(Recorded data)
◇ ◇ ◇ ◇
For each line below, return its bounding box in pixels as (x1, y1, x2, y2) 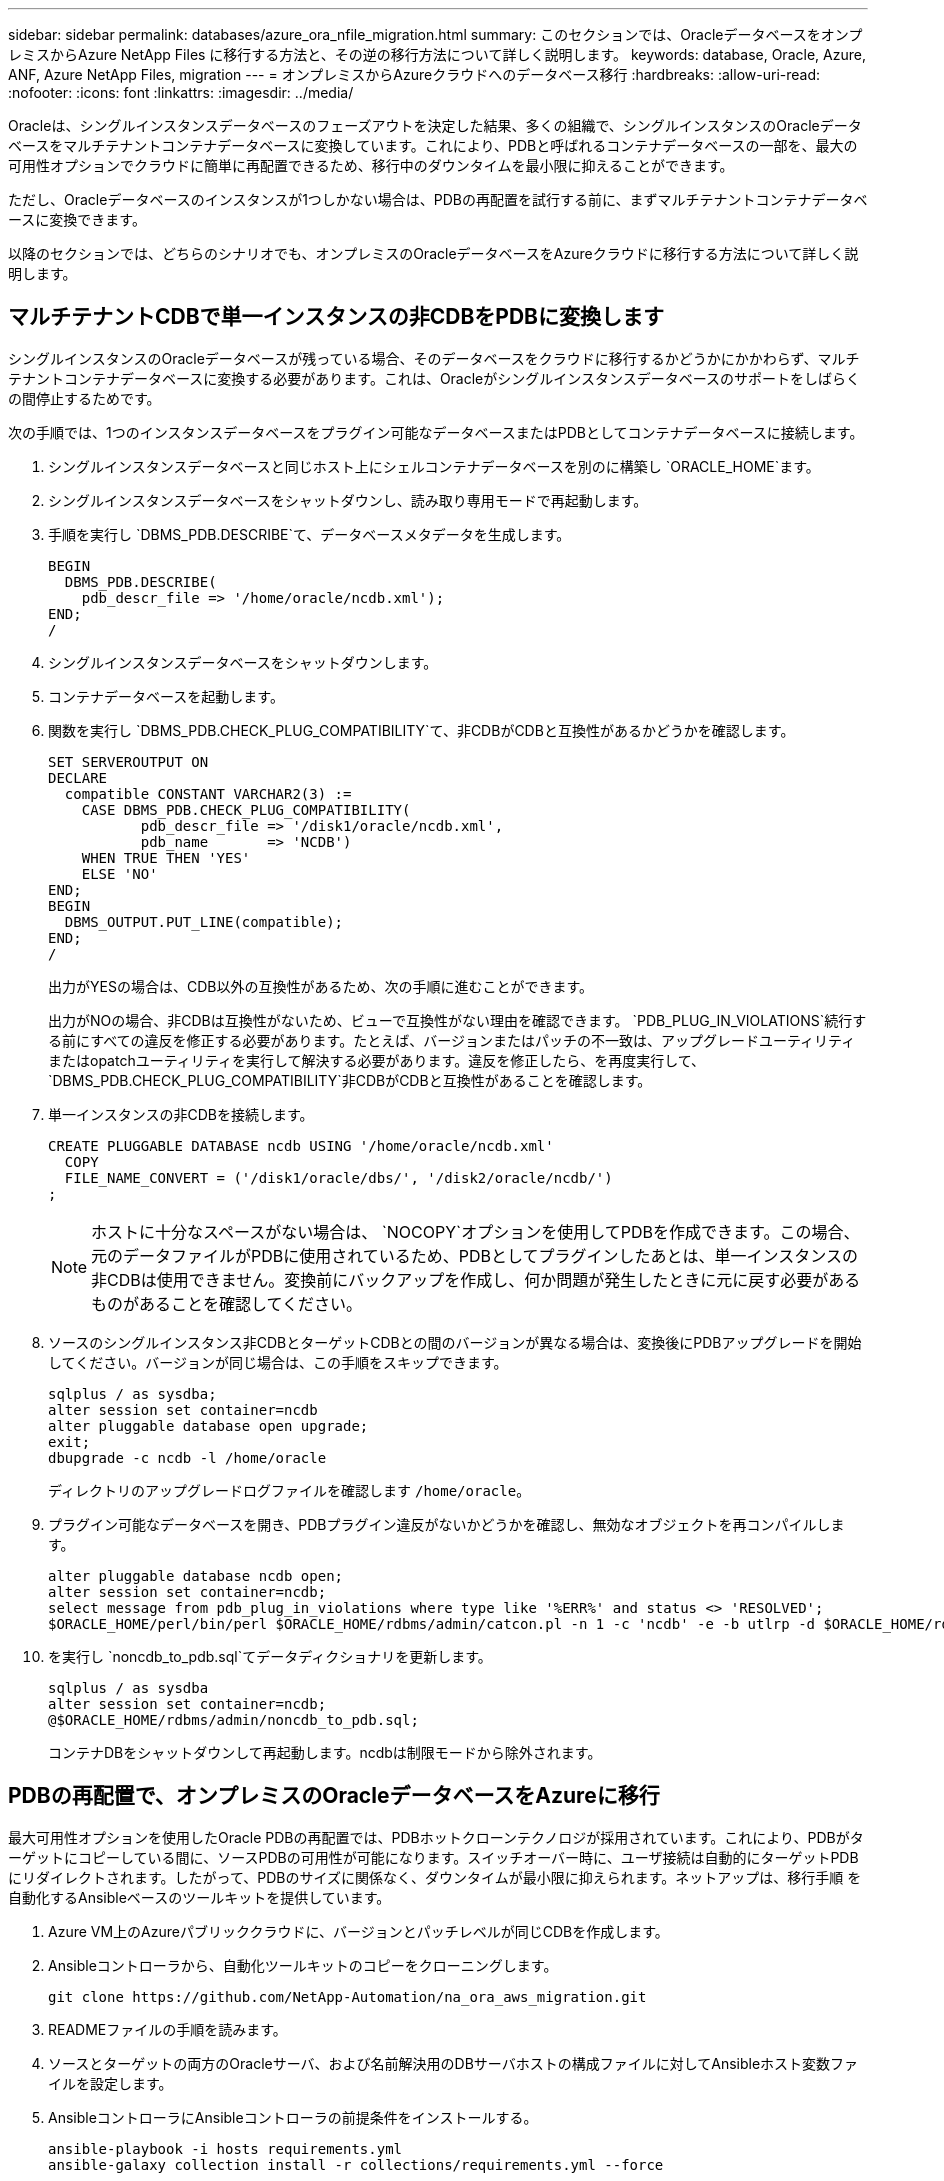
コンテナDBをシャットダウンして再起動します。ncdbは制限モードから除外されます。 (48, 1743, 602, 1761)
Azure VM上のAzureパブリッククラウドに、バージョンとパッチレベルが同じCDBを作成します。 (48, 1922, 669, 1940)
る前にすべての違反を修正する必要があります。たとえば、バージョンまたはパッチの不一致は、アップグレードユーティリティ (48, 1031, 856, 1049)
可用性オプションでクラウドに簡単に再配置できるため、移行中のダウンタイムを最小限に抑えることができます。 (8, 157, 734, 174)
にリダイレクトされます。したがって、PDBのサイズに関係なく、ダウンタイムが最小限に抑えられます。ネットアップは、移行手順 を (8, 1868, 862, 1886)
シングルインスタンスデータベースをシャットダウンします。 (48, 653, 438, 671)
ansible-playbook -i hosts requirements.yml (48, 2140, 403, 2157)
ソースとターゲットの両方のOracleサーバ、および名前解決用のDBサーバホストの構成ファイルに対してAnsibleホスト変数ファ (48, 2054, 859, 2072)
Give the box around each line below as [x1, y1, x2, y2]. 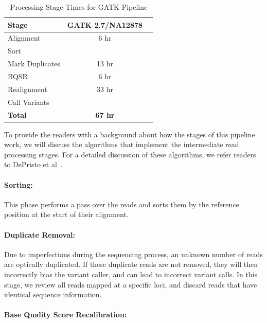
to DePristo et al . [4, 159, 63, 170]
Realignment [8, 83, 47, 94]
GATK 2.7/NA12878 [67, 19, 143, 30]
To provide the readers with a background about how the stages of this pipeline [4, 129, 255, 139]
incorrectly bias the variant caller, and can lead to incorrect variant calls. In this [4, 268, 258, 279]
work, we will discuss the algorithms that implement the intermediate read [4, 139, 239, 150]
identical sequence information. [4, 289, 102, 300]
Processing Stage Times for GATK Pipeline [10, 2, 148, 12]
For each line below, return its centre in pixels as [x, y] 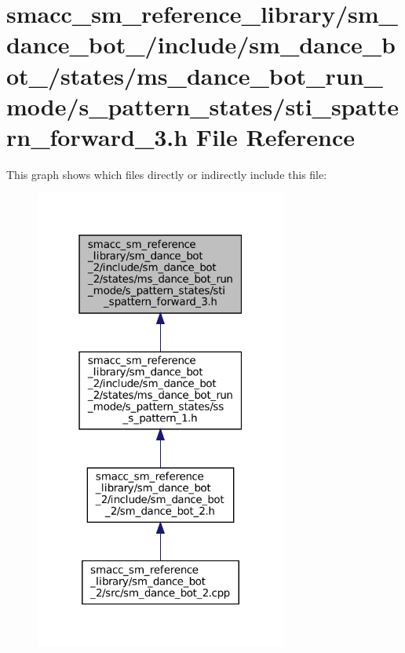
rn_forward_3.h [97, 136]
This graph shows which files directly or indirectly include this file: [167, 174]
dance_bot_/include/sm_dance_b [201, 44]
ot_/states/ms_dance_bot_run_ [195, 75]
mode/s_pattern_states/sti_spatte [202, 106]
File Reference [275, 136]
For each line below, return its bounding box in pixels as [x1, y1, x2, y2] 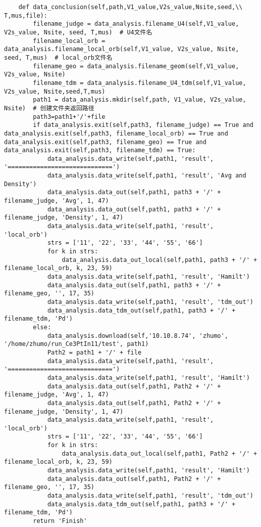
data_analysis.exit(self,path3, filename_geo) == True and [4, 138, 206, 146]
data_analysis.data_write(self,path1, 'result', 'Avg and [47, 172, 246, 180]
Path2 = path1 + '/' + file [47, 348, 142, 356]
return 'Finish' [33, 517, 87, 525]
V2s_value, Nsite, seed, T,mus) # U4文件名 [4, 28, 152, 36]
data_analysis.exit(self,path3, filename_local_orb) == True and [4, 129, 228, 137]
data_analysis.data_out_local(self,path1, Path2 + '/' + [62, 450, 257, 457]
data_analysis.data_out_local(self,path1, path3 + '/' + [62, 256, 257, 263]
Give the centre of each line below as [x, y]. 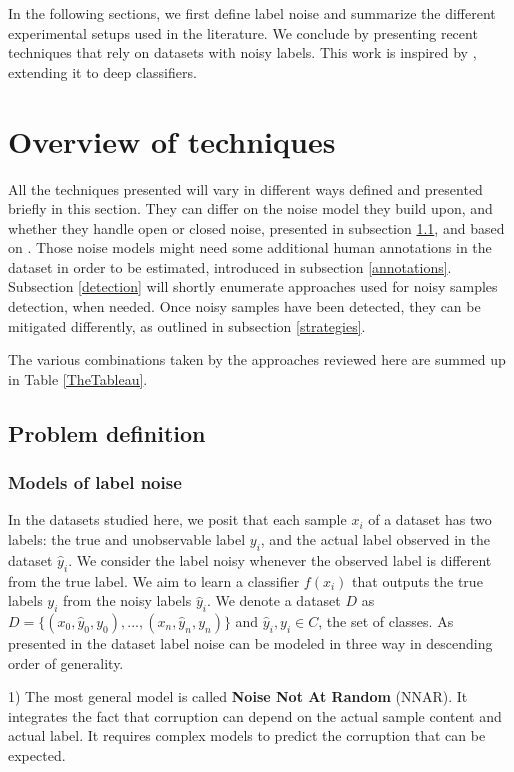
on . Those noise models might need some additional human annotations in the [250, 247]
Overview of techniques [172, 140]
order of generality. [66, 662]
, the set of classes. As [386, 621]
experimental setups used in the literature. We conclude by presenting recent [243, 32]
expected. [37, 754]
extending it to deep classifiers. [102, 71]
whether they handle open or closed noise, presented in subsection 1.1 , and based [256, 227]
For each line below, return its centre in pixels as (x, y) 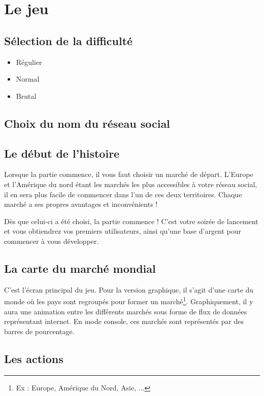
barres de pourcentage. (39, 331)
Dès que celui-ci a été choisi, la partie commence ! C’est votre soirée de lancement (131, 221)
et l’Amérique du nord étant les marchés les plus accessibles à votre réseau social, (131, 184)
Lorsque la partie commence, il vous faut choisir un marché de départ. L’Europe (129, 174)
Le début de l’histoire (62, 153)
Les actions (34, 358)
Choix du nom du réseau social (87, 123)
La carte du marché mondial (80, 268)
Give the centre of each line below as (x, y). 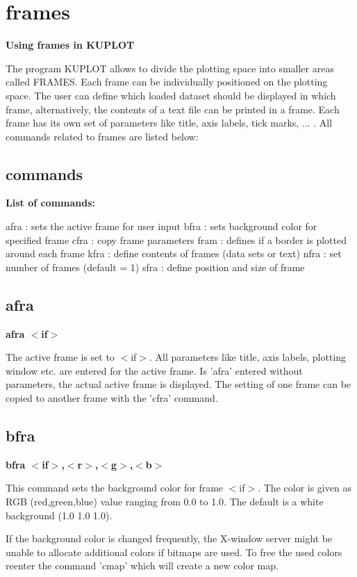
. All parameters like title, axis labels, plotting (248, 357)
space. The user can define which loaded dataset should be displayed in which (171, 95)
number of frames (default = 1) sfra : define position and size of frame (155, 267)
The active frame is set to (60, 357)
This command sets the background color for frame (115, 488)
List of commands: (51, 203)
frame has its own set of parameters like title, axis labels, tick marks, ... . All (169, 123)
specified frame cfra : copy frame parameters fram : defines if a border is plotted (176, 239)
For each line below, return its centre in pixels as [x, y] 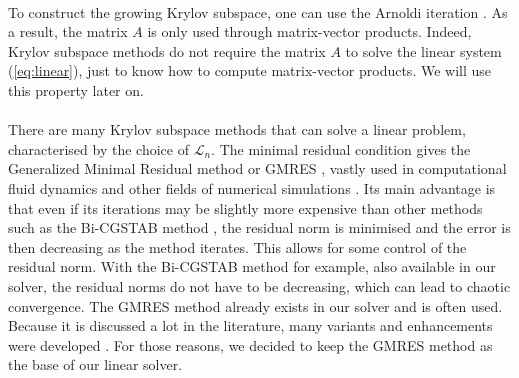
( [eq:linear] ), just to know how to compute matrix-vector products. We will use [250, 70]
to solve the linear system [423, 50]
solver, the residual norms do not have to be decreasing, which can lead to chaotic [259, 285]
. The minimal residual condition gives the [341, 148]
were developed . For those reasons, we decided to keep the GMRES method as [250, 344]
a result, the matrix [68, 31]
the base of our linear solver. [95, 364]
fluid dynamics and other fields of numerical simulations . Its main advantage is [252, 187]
◇ ◇ ◇ ◇
§ **PROBLEM DETAILS**: Of the entries above, repeat exactly the lines between the line with "GATK 2.7/NA12878 [67, 19, 143, 30]" and the line with "incorrectly bias the", inclusive, and no others.

§ **TASK OUTPUT**:
GATK 2.7/NA12878 [67, 19, 143, 30]
To provide the readers with a background about how the stages of this pipeline [4, 129, 255, 139]
incorrectly bias the variant caller, and can lead to incorrect variant calls. In this [4, 268, 258, 279]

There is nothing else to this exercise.